Variance can be defined as a statistical measure of variability obtained by calculating individual deviations from the mean value of a population, squaring them, summing up the squares and finally finding the average of the deviations squared. Homogeneity of variance, also known as equality of variance or homoscedasticity can therefore be defined as the similarity of the variance obtained from two or more populations under comparison (Rafter & Bell, 2003).
A significant emphasis is laid on the homogeneity of variance of populations that have different sizes since it places the two populations on the same platform for the purposes of comparison and analysis. The larger the size of the population, the greater the variance expected. This therefore necessitates the homogeneity of variance in order to draw unbiased inferences from a study of two or more populations (Gravetter & Wallnau, 2000). For example, a population picked from a high school would not have the same age variance as compared to the population of a city and therefore the need for homoscedasticity.

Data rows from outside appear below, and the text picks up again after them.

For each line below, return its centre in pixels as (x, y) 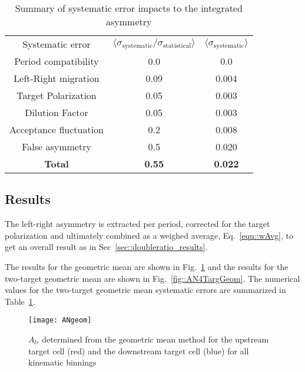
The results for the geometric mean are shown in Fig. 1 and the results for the (147, 266)
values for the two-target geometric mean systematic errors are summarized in (145, 290)
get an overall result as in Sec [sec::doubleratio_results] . (106, 247)
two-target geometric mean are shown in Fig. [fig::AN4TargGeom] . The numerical (152, 278)
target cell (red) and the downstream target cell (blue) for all (139, 350)
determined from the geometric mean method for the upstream (155, 339)
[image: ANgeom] (60, 320)
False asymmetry (57, 147)

A lack of homogeneity would significantly affect the Analysis of variance (ANOVA) of tests in the sense that hypothesis tests in the linear models of ANOVA would be adversely affected. Equality of the variance will therefore allow for the accurate analysis and application of hypothesis tests in unequal sample sizes (Dowdy et al., 2011). The importance of homoscedasticity is that inferences can be drawn from a wide scope of variables from different populations that differ in size without distorting the characteristic observation throughout a given study. It also allows for future referencing in the case of follow-up studies and improvements on previous studies since the homogenous variance allows for the formulation of equation and functions. These equations and functions used for statistical studies have constants that are not affected by time which would otherwise not have been the case had there not been homogeneity of variance.